WORK TASK: Among the records, how many lines contain "produced"? Only the number is needed.

[Start of section]

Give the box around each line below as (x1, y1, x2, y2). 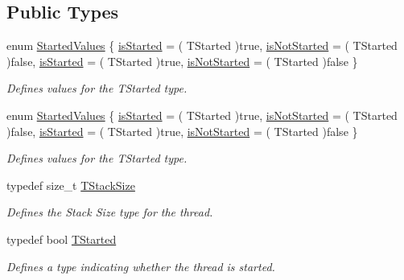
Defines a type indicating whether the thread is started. (6, 257, 275, 274)
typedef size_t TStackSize (6, 176, 135, 193)
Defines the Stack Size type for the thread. (6, 204, 213, 220)
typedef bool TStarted (6, 230, 117, 247)
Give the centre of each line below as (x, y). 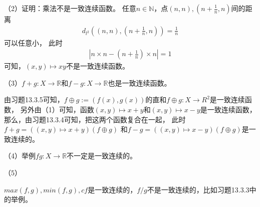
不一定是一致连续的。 (102, 156)
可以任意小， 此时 (33, 42)
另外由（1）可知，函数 (57, 110)
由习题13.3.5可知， (34, 99)
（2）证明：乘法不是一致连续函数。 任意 (70, 8)
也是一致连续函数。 (140, 82)
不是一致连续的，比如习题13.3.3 (198, 189)
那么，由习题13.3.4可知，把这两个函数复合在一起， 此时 (95, 119)
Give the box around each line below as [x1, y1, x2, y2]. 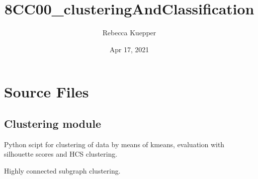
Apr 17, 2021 [109, 44, 149, 54]
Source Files [4, 82, 89, 102]
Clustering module [4, 115, 101, 131]
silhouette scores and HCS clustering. [4, 149, 117, 159]
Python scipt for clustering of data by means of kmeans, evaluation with [4, 139, 225, 149]
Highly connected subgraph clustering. [4, 165, 121, 176]
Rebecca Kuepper [102, 27, 156, 38]
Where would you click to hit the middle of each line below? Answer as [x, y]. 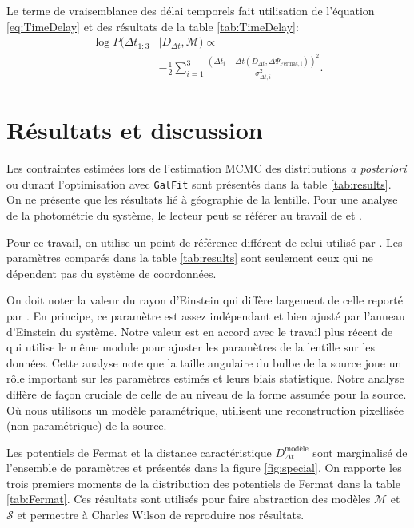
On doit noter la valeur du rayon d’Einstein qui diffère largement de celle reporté [205, 300]
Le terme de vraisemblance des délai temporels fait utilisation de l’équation [191, 10]
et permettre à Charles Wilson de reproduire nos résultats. [161, 515]
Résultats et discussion [135, 130]
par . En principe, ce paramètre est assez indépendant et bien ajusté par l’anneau [206, 315]
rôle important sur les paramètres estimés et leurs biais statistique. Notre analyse [205, 378]
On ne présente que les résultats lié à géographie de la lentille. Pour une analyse [202, 199]
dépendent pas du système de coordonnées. [111, 273]
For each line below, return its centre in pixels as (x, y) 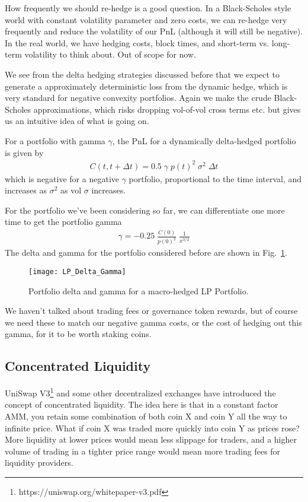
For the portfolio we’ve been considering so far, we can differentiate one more (145, 210)
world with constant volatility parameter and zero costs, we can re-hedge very (146, 19)
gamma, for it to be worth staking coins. (78, 334)
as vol (71, 190)
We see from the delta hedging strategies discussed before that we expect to (142, 74)
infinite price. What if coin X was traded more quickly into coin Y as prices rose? (152, 428)
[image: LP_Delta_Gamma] (77, 271)
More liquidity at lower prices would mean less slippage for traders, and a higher (151, 439)
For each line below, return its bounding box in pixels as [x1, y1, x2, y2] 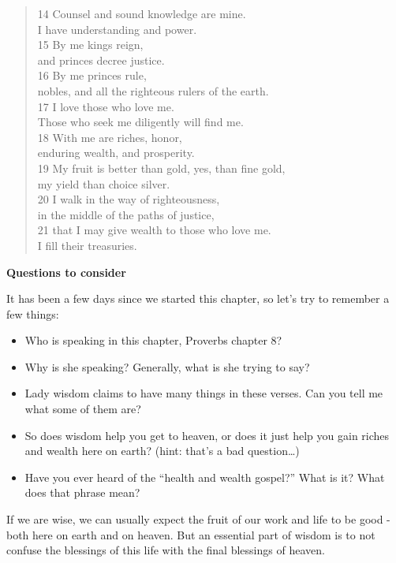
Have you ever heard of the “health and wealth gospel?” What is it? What [24, 468, 385, 485]
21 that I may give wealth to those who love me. [37, 222, 271, 238]
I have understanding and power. [37, 21, 197, 37]
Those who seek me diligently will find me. [37, 114, 244, 130]
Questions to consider [6, 263, 126, 280]
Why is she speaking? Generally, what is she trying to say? [24, 358, 310, 375]
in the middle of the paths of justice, [37, 206, 215, 222]
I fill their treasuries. [37, 237, 137, 253]
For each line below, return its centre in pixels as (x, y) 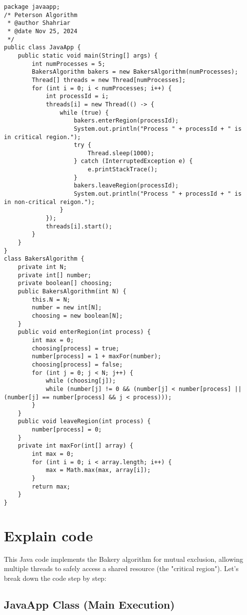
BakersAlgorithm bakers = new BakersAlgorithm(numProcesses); (135, 72)
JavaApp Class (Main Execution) (89, 604)
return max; (51, 486)
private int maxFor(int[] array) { (75, 446)
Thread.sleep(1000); (121, 153)
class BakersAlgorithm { (44, 259)
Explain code (49, 535)
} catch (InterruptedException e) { (133, 161)
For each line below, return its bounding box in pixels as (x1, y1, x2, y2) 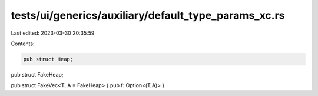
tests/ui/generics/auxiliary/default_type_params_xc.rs (11, 9, 285, 22)
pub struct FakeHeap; (11, 71, 64, 78)
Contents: (11, 40, 35, 47)
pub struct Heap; (23, 56, 74, 62)
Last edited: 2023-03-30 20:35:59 (11, 29, 95, 37)
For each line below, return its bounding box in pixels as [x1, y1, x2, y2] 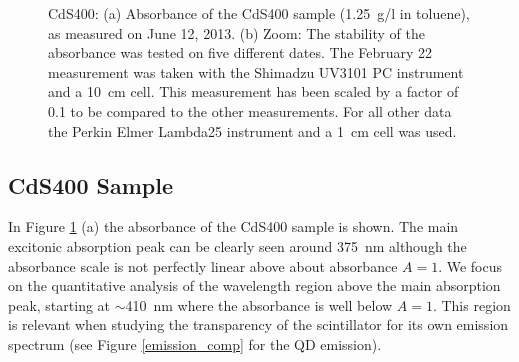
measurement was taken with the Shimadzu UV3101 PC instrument [48, 61, 464, 82]
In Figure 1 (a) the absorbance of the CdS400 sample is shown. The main [8, 216, 459, 237]
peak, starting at [8, 294, 111, 315]
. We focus [438, 255, 503, 276]
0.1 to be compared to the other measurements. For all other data [48, 100, 452, 121]
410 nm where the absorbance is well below [125, 294, 393, 315]
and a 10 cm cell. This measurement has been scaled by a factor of [48, 81, 459, 102]
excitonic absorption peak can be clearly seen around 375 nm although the [8, 235, 467, 256]
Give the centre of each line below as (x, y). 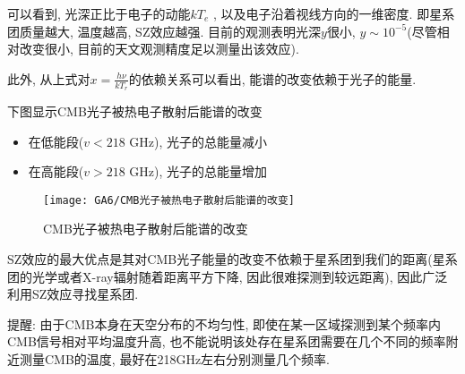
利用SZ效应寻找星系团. (73, 294)
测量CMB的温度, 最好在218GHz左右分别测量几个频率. (175, 359)
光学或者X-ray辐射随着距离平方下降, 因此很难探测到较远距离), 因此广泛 (240, 276)
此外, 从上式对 (49, 78)
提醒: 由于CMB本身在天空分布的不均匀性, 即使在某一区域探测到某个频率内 (224, 323)
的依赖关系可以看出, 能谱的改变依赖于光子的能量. (272, 78)
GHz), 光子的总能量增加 (198, 171)
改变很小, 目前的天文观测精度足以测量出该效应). (159, 49)
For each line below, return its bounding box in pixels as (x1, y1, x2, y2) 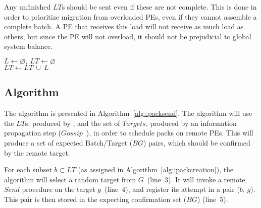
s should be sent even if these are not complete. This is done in (62, 2, 257, 12)
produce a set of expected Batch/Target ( (4, 137, 133, 148)
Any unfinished (4, 2, 51, 12)
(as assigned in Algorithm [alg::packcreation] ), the (78, 164, 234, 175)
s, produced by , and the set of (25, 117, 120, 128)
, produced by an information (145, 117, 237, 128)
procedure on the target (22, 184, 95, 194)
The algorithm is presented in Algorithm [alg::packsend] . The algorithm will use (4, 108, 252, 118)
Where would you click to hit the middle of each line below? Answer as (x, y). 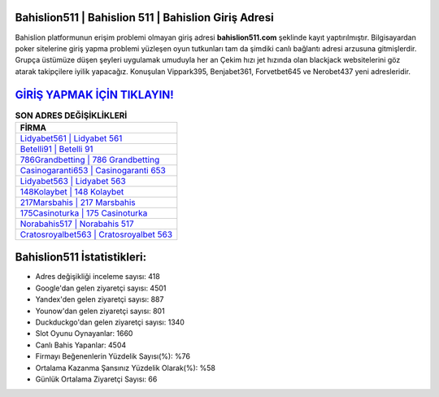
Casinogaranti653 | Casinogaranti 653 (93, 170)
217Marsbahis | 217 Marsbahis (78, 202)
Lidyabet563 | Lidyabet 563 (73, 181)
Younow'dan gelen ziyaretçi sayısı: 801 (100, 311)
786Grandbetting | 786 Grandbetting (90, 159)
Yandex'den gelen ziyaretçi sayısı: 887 (100, 299)
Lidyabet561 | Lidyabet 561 (71, 138)
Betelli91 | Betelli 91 (57, 149)
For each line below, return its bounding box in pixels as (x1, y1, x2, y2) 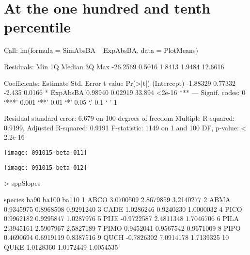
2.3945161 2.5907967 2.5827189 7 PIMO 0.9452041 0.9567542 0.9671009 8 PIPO (4, 223, 241, 233)
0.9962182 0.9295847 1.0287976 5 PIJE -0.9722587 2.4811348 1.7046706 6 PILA (4, 213, 239, 223)
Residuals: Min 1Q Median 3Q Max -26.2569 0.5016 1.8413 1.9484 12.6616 (4, 61, 224, 71)
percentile (4, 17, 71, 37)
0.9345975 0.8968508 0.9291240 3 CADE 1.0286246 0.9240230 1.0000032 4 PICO (4, 204, 242, 214)
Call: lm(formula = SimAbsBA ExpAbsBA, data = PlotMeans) (4, 45, 198, 55)
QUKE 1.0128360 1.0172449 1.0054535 (4, 241, 118, 252)
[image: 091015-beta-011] (4, 149, 87, 157)
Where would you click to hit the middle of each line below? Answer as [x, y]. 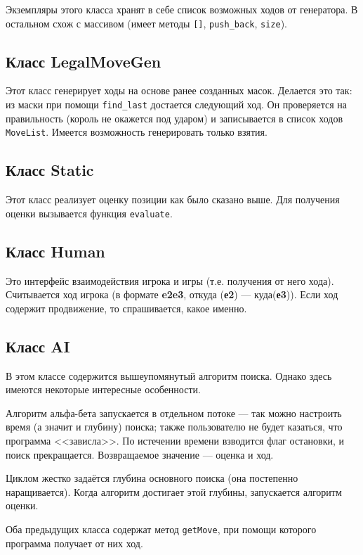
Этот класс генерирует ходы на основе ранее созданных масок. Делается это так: [179, 90]
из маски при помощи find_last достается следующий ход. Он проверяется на [177, 104]
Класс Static [50, 170]
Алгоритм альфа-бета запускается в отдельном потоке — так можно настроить [174, 413]
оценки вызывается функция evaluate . [89, 213]
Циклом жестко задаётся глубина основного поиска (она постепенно [152, 478]
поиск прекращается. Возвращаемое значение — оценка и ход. [140, 454]
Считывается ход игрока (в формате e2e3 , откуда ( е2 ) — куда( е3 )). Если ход [172, 294]
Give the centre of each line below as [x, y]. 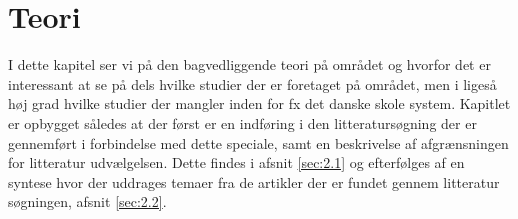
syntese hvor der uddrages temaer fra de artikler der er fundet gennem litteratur [254, 181]
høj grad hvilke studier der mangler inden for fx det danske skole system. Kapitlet [259, 103]
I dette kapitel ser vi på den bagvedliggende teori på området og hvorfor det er [249, 64]
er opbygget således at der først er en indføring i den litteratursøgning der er [242, 122]
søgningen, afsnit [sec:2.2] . [87, 201]
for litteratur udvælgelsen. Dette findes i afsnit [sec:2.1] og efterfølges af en [236, 162]
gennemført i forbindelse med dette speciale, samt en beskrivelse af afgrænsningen [258, 142]
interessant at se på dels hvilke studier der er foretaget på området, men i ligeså [252, 83]
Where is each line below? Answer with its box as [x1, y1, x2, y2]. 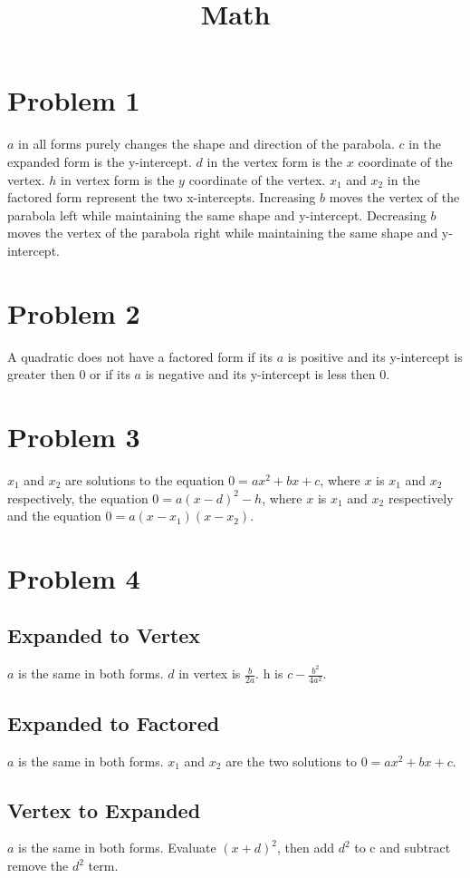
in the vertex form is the [206, 151, 343, 171]
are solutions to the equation [64, 470, 225, 489]
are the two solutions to [225, 751, 358, 770]
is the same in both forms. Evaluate [18, 838, 216, 857]
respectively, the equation [7, 488, 149, 507]
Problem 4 [7, 559, 140, 596]
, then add [276, 838, 334, 857]
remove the [7, 856, 69, 875]
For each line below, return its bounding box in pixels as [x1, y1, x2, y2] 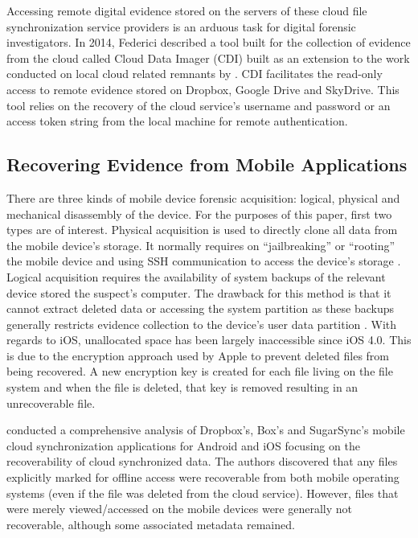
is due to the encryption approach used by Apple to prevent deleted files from [6, 347, 389, 363]
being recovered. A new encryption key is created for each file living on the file [6, 363, 393, 380]
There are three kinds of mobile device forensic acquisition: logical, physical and [6, 189, 400, 206]
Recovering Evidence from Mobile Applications [6, 152, 408, 177]
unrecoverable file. [6, 394, 96, 411]
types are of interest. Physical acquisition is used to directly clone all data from [6, 221, 398, 238]
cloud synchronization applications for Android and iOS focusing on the [6, 437, 360, 454]
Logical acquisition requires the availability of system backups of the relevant [6, 268, 386, 285]
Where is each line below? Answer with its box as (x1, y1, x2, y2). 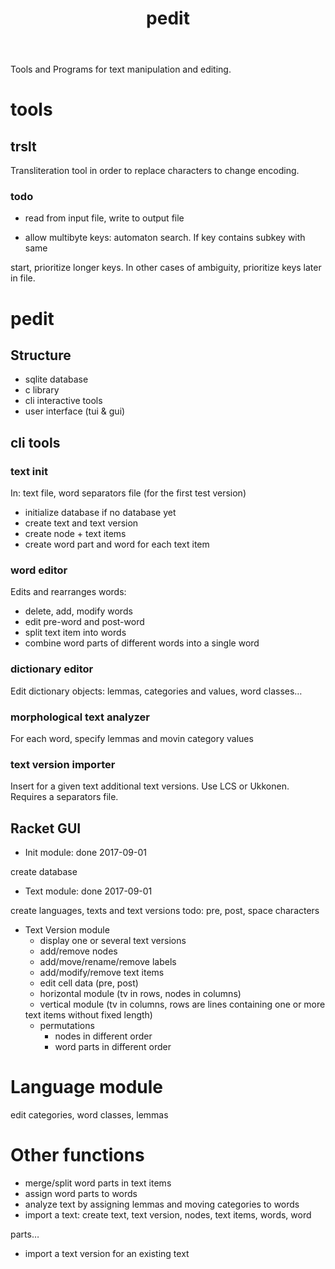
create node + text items (24, 528, 127, 540)
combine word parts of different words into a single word (24, 637, 260, 649)
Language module (10, 1076, 163, 1099)
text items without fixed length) (24, 1009, 153, 1021)
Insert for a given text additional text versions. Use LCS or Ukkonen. (10, 780, 290, 792)
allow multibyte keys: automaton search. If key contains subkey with (24, 232, 306, 244)
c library (24, 384, 60, 396)
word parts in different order (54, 1041, 172, 1053)
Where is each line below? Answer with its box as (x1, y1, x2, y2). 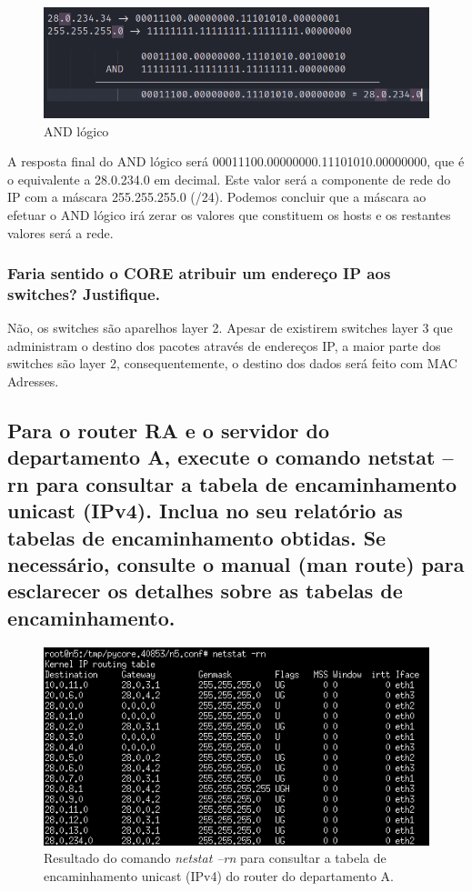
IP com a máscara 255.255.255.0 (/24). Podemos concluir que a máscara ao (7, 187, 427, 206)
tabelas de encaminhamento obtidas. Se (7, 523, 387, 551)
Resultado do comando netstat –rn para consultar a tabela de (44, 848, 387, 867)
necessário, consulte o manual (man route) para (7, 549, 465, 577)
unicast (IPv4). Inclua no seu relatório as (7, 496, 403, 525)
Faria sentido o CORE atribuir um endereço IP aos (7, 262, 391, 285)
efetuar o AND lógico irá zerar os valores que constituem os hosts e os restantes (7, 205, 451, 224)
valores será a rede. (7, 223, 114, 242)
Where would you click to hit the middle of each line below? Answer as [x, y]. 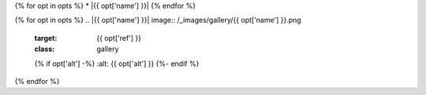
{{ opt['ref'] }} [119, 38]
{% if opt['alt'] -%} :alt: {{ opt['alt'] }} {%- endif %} [117, 64]
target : [46, 38]
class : [45, 49]
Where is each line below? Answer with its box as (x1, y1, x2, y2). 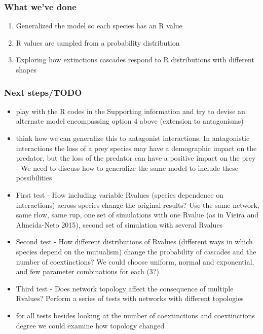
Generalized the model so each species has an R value (16, 20, 182, 31)
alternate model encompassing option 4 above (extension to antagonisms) (16, 116, 244, 126)
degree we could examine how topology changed (16, 320, 165, 330)
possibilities (16, 172, 52, 183)
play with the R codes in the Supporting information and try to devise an (16, 105, 245, 116)
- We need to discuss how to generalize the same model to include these (16, 162, 239, 173)
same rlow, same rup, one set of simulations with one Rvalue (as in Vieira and (16, 209, 259, 220)
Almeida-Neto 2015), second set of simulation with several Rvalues (16, 219, 223, 230)
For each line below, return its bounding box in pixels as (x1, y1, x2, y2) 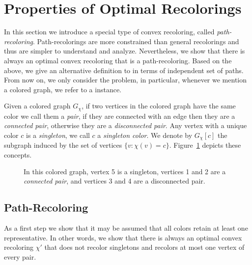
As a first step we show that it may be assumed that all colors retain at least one (4, 222, 248, 233)
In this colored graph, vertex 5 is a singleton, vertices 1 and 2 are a (24, 166, 226, 176)
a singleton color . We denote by (97, 130, 193, 140)
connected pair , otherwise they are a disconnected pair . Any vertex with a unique (4, 120, 247, 131)
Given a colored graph (4, 101, 71, 111)
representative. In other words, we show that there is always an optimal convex (4, 232, 242, 242)
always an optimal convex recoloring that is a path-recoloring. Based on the (4, 55, 232, 65)
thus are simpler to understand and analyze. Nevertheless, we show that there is (4, 46, 245, 56)
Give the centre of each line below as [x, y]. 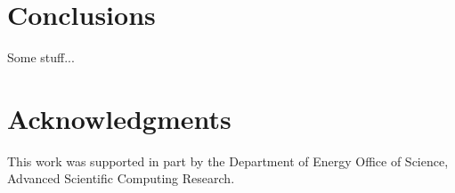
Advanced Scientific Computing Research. [121, 178]
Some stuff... [41, 57]
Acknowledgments [119, 118]
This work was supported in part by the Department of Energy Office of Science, [228, 161]

[End of section]

TASK RESPONSE: 2